PERFORMING A SYMPHONY, & MOVING PITCH BACK a hundred twenty YEARS

 

Tyrone performs with Skagit Symphony, Oct 19 2019 – Peter Maxwell Davies, “An Orkney Wedding, with Sunrise” – with Grandfather’s ca 1900 Lawrie Great Highland Pipe, A440; drones are extended in length to achieve Concert Pitch. Photo – Dave Prinzhorn

 

As with other musical traditions, the Tonal Character of the Great Highland Bagpipe has changed to suit tastes over time. As audiences want ‘more’, pitch has become ‘brighter’ – and we’ve had a sharpening of standard from strings, percussion and other classical instruments. It’s a case of creating options for audience preferences and expectations, and Brighter is usually more persuasive than Lower.

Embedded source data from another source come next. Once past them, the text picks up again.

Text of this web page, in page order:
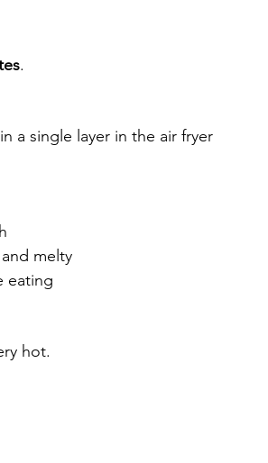
.
a single layer in the air fryer
melty
eating
hot.
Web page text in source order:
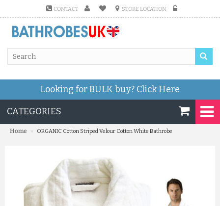
CONTACT STORE LOCATION
Looking for BULK buy? Click Here
CATEGORIES
Home » ORGANIC Cotton Striped Velour Cotton White Bathrobe
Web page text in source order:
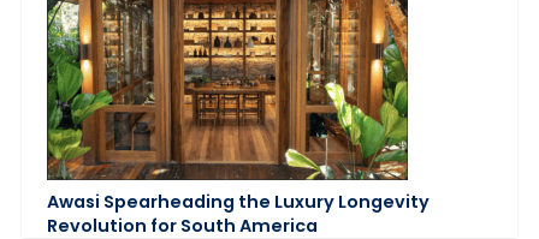
Awasi Spearheading the Luxury Longevity
Revolution for South America
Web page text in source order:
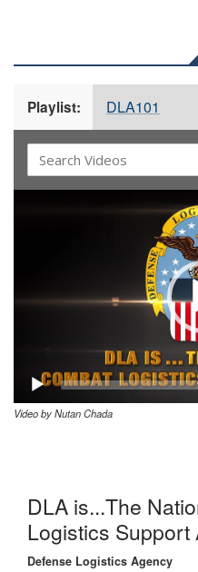
Playlist: DLA101
Video by Nutan Chada
DLA is...The
Logistics Support
Defense Logistics Agency
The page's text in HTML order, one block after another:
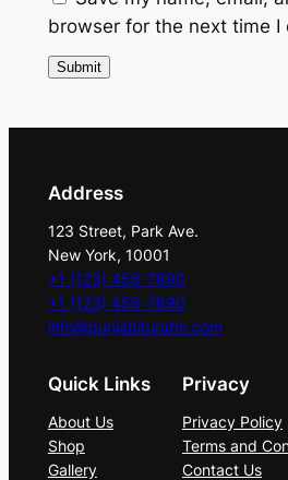
browser for the next time I
Address
123 Street, Park Ave.
New York, 10001
+1 (123) 456-7890
+1 (123) 456-7890
info@punjabiturabn.com
Quick Links
About Us
Shop
Gallery
Privacy
Privacy Policy
Terms and
Contact Us
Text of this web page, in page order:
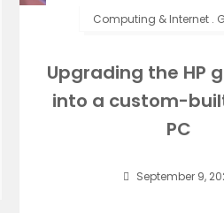
Computing & Internet.
Upgrading the HP
into a custom-
PC
September 9,
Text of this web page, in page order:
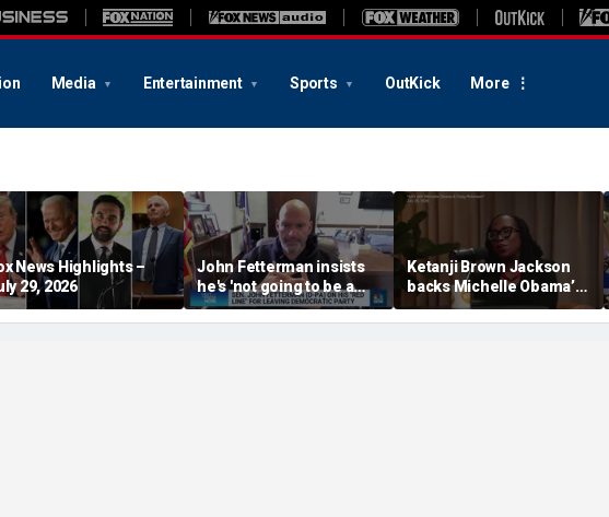
Media Entertainment Sports OutKick More
News Highlights –
29, 2026
John Fetterman insists
he's 'not going to be a
Republican'
Ketanji Brown Jackson
backs Michelle Obama’s
‘plucking’ claim about
students of color

Brighter also appears louder.

The Highland bagpipe’s ‘melody gear’ is the Chanter – a conical bore of wood or synthetic, where the instrument’s nine notes live under the pipers fingers, with a covered short double reed resting at the top (unseen unless revealed from it’s protected stock). My grandfather’s 1900 Lawrie chanter is so very smooth at A440, if I have the right mix of reeds.

The standard pitch-character of our chanter currently moves up every 5-7 years. In the 1990’s, it was about every 12-15. Before that, my guess it was about every 18-26. It changes as gear accommodates player preferences, as winning soloists and pipe bands accumulate prizes — the rest of us want to compete with a similar pitch. After all, who wants to stand out all alone in the Low Pitch field.

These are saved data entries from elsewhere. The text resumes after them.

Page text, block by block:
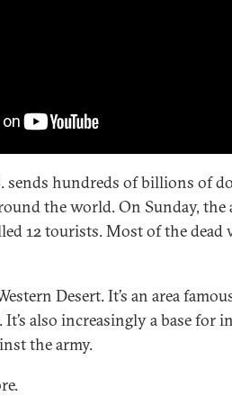
sends hundreds of billions of
the world. On Sunday, the
12 tourists. Most of the dead
Desert. It’s an area
also increasingly a base for
the army.
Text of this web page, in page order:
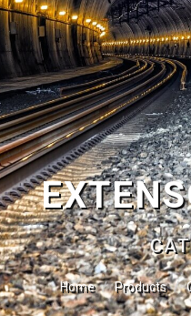
Home Products
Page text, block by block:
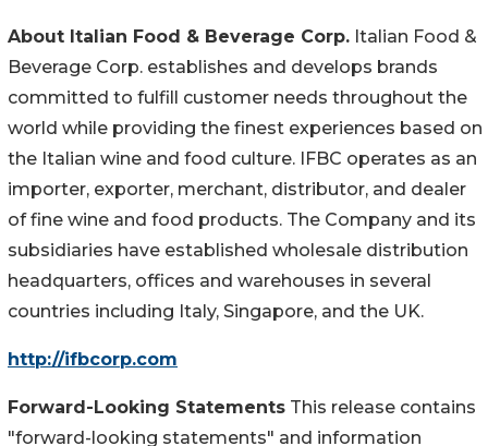
About Italian Food & Beverage Corp. Italian Food &
Beverage Corp. establishes and develops brands
committed to fulfill customer needs throughout the
world while providing the finest experiences based on
the Italian wine and food culture. IFBC operates as an
importer, exporter, merchant, distributor, and dealer
of fine wine and food products. The Company and its
subsidiaries have established wholesale distribution
headquarters, offices and warehouses in several
countries including Italy, Singapore, and the UK.
http://ifbcorp.com
Forward-Looking Statements This release contains
"forward-looking statements" and information
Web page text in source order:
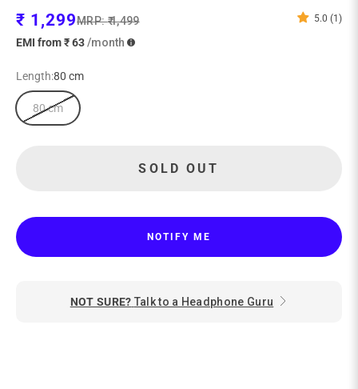
5.0 (1)
Sale price
₹ 1,299Regular price
MRP:₹ 1,499
EMI from ₹ 63/month
Length:80 cm
80 cm
SOLD OUT
NOTIFY ME
NOT SURE? Talk to a Headphone Guru
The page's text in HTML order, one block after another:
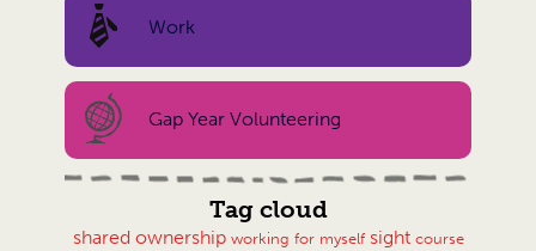
Work
Gap Year Volunteering
Tag cloud
shared ownership working for myself sight course
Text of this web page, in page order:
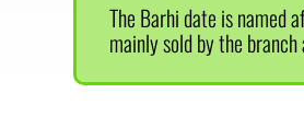
The Barhi date is named
mainly sold by the
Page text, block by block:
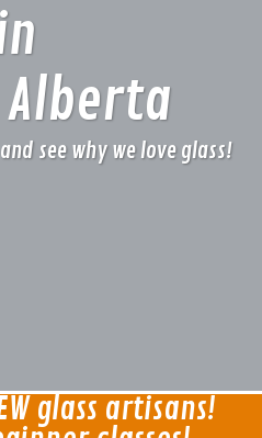
see why we love glass!
glass artisans!
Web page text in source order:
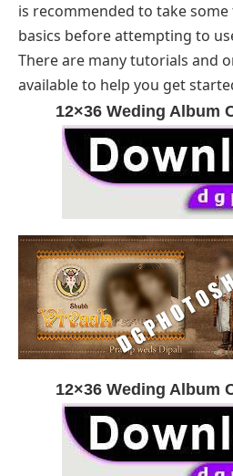
is recommended to take
basics before attempting to
There are many tutorials and
available to help you get
12×36 Weding Album
12×36 Weding Album
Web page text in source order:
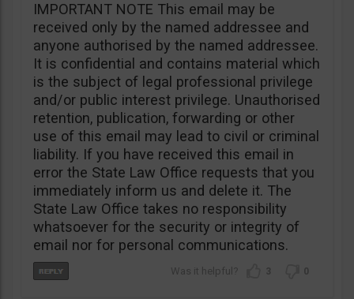
IMPORTANT NOTE This email may be
received only by the named addressee and
anyone authorised by the named addressee.
It is confidential and contains material which
is the subject of legal professional privilege
and/or public interest privilege. Unauthorised
retention, publication, forwarding or other
use of this email may lead to civil or criminal
liability. If you have received this email in
error the State Law Office requests that you
immediately inform us and delete it. The
State Law Office takes no responsibility
whatsoever for the security or integrity of
email nor for personal communications.
3 0
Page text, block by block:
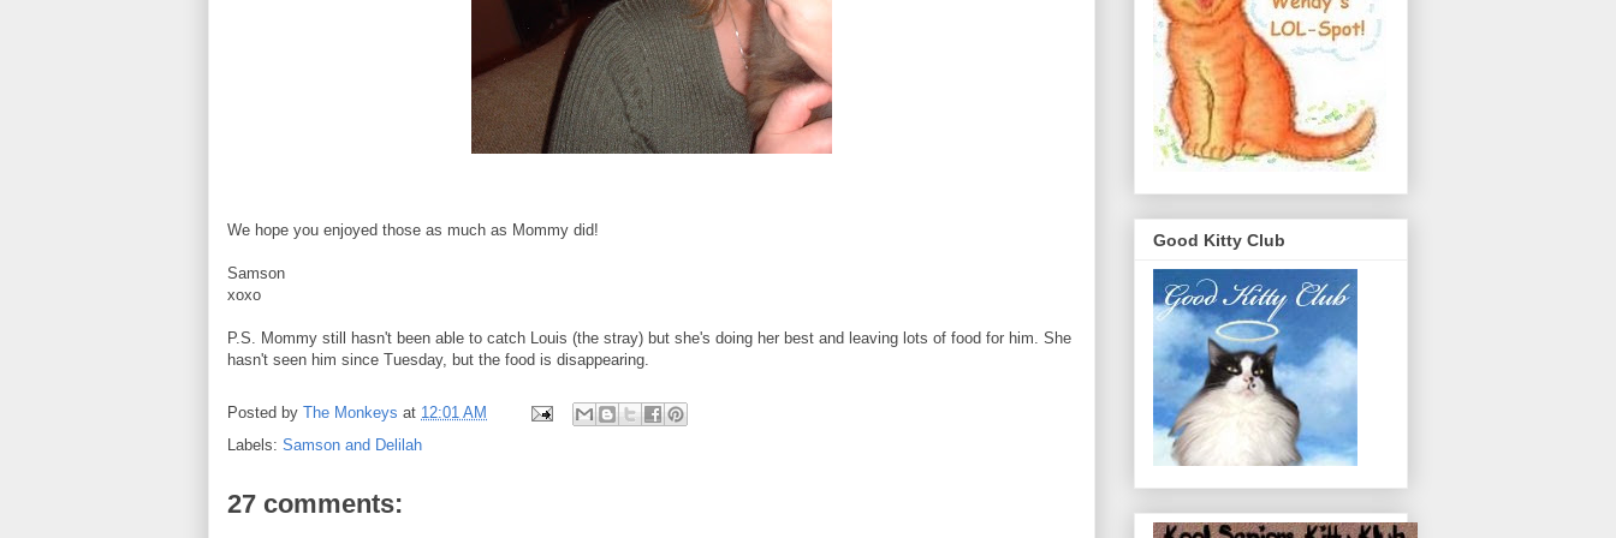
We hope you enjoyed those as much as Mommy did!
Samson
xoxo
P.S. Mommy still hasn't been able to catch Louis (the stray) but she's doing her best and leaving lots of food for him. She
hasn't seen him since Tuesday, but the food is disappearing.
Posted by The Monkeys at 12:01 AM
Labels: Samson and Delilah
27 comments:
Good Kitty Club

I was called this September to perform the Peter Maxwell Davies piece, “An Orkney Wedding, with Sunrise” in October. The opening of Skagit Symphony 2019-20 Season, with new conductor Michael Wheatley, who was on the other end of the phone. I performed the Davies piece in 2014 with the Yakima Symphony, so I knew the pitch adjustment from the current standard of A480 to a durable A440 would take 25 hours. Getting my stride back from a bad late summer Pneumonia, I thought it might be a good distraction to help me get back in the swing — which it did (finding an extra 25 hrs of tricky effort by mid October was a good grindstone – I told myself that).

I began resurrecting my Grandfather’s Lawrie’s, which I used in 2014 for my first Davies call.  Same pipe I was handed when 9 by my Grandmother Kathleen. This lovely, prayerful Irish Catholic immigrant grandmother always knew what she was doing – and always had something special for me when we arrived after our long drive to visit. She was mesmerizingly kindful. My four siblings, adults by then, mentioned the same years later. My grandfather passed when I was 4; I’ve come to know him as he looks on from his piping pictures on my Music Room wall – one solo, and one with his pipe band from Ardee, Cty Louth. I had both photos redone early on at Seattle’s Moon Photo. Found them torn and faded in his leather pipe case when she handed it to me.

When my Grandfather played solo and with his band in Ireland, the pipe must have been very close to A440 – his pipe just sings at this pitch. The reeds I used back 2014 now didn’t have the Round Sound I wanted – when his pipe is a Round A440, the drones and chanter wrap around everything like a warm blanket. I worked away nonetheless. Work work work, finally had some stamina, my body and the pipe moving forward (though twice as physically demanding as normal). Work work work. Still, not the Round Sound. It was ‘okay’, but I won’t stop until it’s Right.

Out of the Blue, an email from Eastern Canada – a piper I’d never met asked if I wanted to try his newly designed A440 Highland Bagpipe drone reeds – out of no where. Sure I said. They showed up a few days later, no charge – then another packet, and another. I needed the perfect mix of reeds to foster my Grandad’s 1900 Lawries magically woven Round sounding A440 GHB tone, and suddenly I had them. I was able to mix Old and New for a sublime enveloping roundness for the Skagit Symphony’s home at fabulous McIntyre Hall. Maestro Wheatley’s helpful demeaner put me instantly at ease to creatively solve timing issues from afar as I moved toward the Skagit Symphony from the back of the Hall. We all did superbly, including Grandad’s pipe. I don’t think Davies ever sounded so good.